_Exercise details_: Repeat exactly the lines from the line containing "Check Firm is an Approved Body" through the last line of the records below, inclusive, and nothing else.

-- Available data follows --

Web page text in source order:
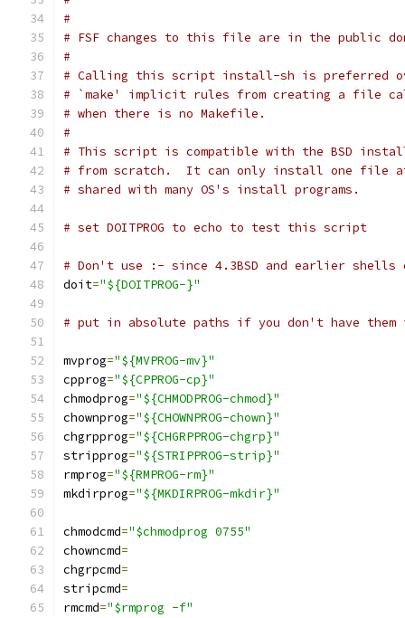
#
# FSF changes to this file are in the public
#
# Calling this script install-sh is preferred
# `make' implicit rules from creating a file
# when there is no Makefile.
#
# This script is compatible with the BSD
# from scratch.  It can only install one file
# shared with many OS's install programs.
# set DOITPROG to echo to test this script
# Don't use :- since 4.3BSD and earlier
doit="${DOITPROG-}"
# put in absolute paths if you don't have
mvprog="${MVPROG-mv}"
cpprog="${CPPROG-cp}"
chmodprog="${CHMODPROG-chmod}"
chownprog="${CHOWNPROG-chown}"
chgrpprog="${CHGRPPROG-chgrp}"
stripprog="${STRIPPROG-strip}"
rmprog="${RMPROG-rm}"
mkdirprog="${MKDIRPROG-mkdir}"
chmodcmd="$chmodprog 0755"
chowncmd=
chgrpcmd=
stripcmd=
rmcmd="$rmprog -f"
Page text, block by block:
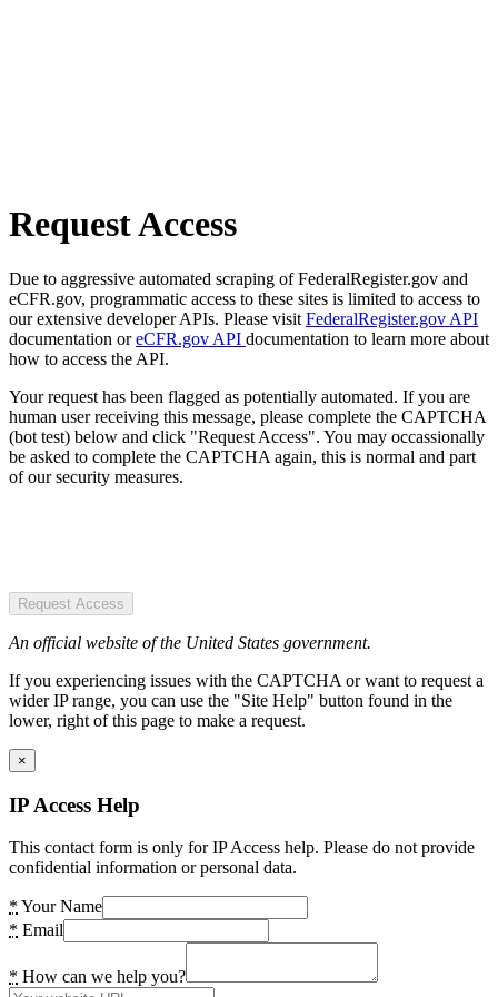
Request Access
Due to aggressive automated scraping of FederalRegister.gov and
eCFR.gov, programmatic access to these sites is limited to access to
our extensive developer APIs. Please visit FederalRegister.gov API
documentation oreCFR.gov API documentation to learn more about
how to access the API.
Your request has been flagged as potentially automated. If you are
human user receiving this message, please complete the CAPTCHA
(bot test) below and click "Request Access". You may occassionally
be asked to complete the CAPTCHA again, this is normal and part
of our security measures.
Request Access
An official website of the United States government.
If you experiencing issues with the CAPTCHA or want to request a
wider IP range, you can use the "Site Help" button found in the
lower, right of this page to make a request.
×
IP Access Help
This contact form is only for IP Access help. Please do not provide
confidential information or personal data.
* Your Name
* Email
* How can we help you?
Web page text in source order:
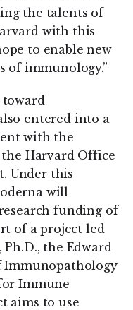
the talents of
with this
to enable new
of immunology.”
entered into a
with the
Harvard Office
Under this
will
funding of
of a project led
the Edward
Immunopathology
Immune
aims to use
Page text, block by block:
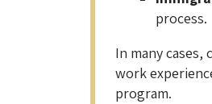
process.
In many
work
program.
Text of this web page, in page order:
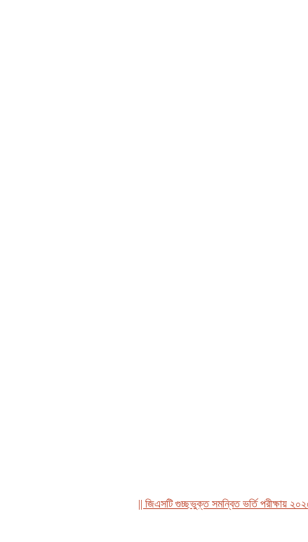
|| জিএসটি গুচ্ছভুক্ত সমন্বিত ভর্তি পরীক্ষায় ২০২৫-২৬
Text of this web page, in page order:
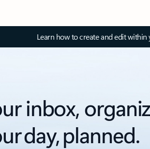
Learn how to create and edit within
inbox,
day, planned.
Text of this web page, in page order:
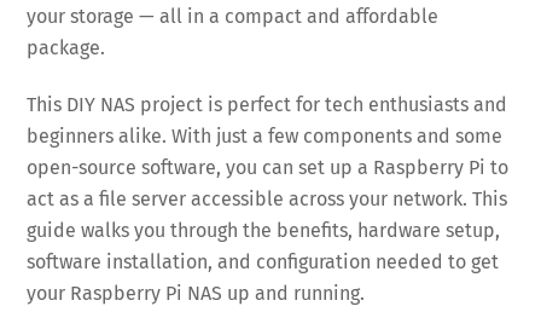
your storage — all in a compact and affordable
package.
This DIY NAS project is perfect for tech enthusiasts and
beginners alike. With just a few components and some
open-source software, you can set up a Raspberry Pi to
act as a file server accessible across your network. This
guide walks you through the benefits, hardware setup,
software installation, and configuration needed to get
your Raspberry Pi NAS up and running.
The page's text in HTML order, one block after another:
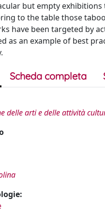
but empty
to the table those
have been targeted by
as an example of best
Scheda completa
delle arti e delle attività
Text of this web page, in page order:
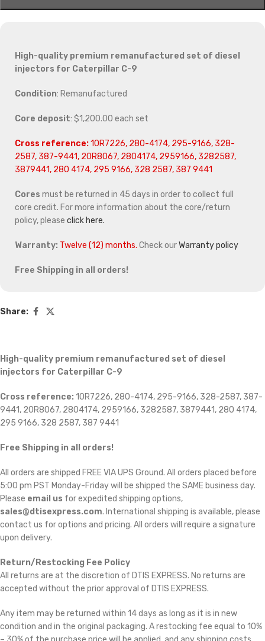
High-quality premium remanufactured set of diesel
injectors for Caterpillar C-9
Condition: Remanufactured
Core deposit: $1,200.00 each set
Cross reference:10R7226, 280-4174, 295-9166, 328-
2587, 387-9441, 20R8067, 2804174, 2959166, 3282587,
3879441, 280 4174, 295 9166, 328 2587, 387 9441
Cores must be returned in 45 days in order to collect full
core credit. For more information about the core/return
policy, please click here.
Warranty: Twelve (12) months. Check ourWarranty policy
Free Shipping in all orders!
Share:
High-quality premium remanufactured set of diesel
injectors for Caterpillar C-9
Cross reference: 10R7226, 280-4174, 295-9166, 328-2587, 387-
9441, 20R8067, 2804174, 2959166, 3282587, 3879441, 280 4174,
295 9166, 328 2587, 387 9441
Free Shipping in all orders!
All orders are shipped FREE VIA UPS Ground. All orders placed before
5:00 pm PST Monday-Friday will be shipped the SAME business day.
Please email us for expedited shipping options,
sales@dtisexpress.com. International shipping is available, please
contact us for options and pricing. All orders will require a signature
upon delivery.
Return/Restocking Fee Policy
All returns are at the discretion of DTIS EXPRESS. No returns are
accepted without the prior approval of DTIS EXPRESS.
Any item may be returned within 14 days as long as it is in new
condition and in the original packaging. A restocking fee equal to 10%
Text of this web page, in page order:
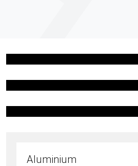
Aluminium
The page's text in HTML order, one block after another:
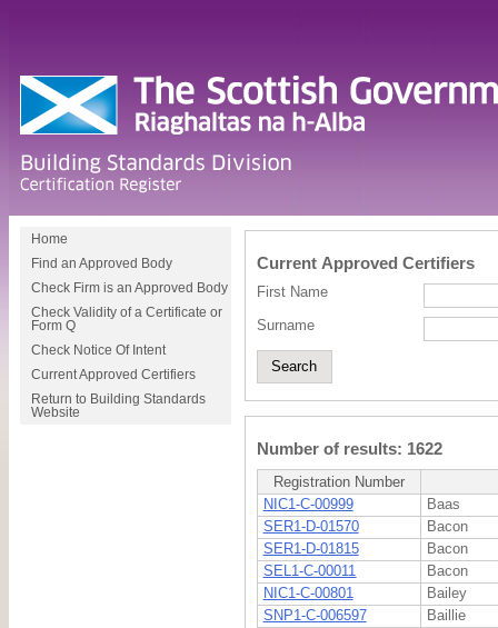
Current Approved Certifiers
First Name
Surname
Number of results: 1622
Registration Number
NIC1-C-00999
Baas
SER1-D-01570
Bacon
SER1-D-01815
Bacon
SEL1-C-00011
Bacon
NIC1-C-00801
Bailey
SNP1-C-006597
Baillie
Home
Find an Approved Body
Check Firm is an Approved Body
Check Validity of a Certificate or
Form Q
Check Notice Of Intent
Current Approved Certifiers
Return to Building Standards
Website

-- Available data concluded --

_Task output_:
Check Firm is an Approved Body
Check Validity of a Certificate or
Form Q
Check Notice Of Intent
Current Approved Certifiers
Return to Building Standards
Website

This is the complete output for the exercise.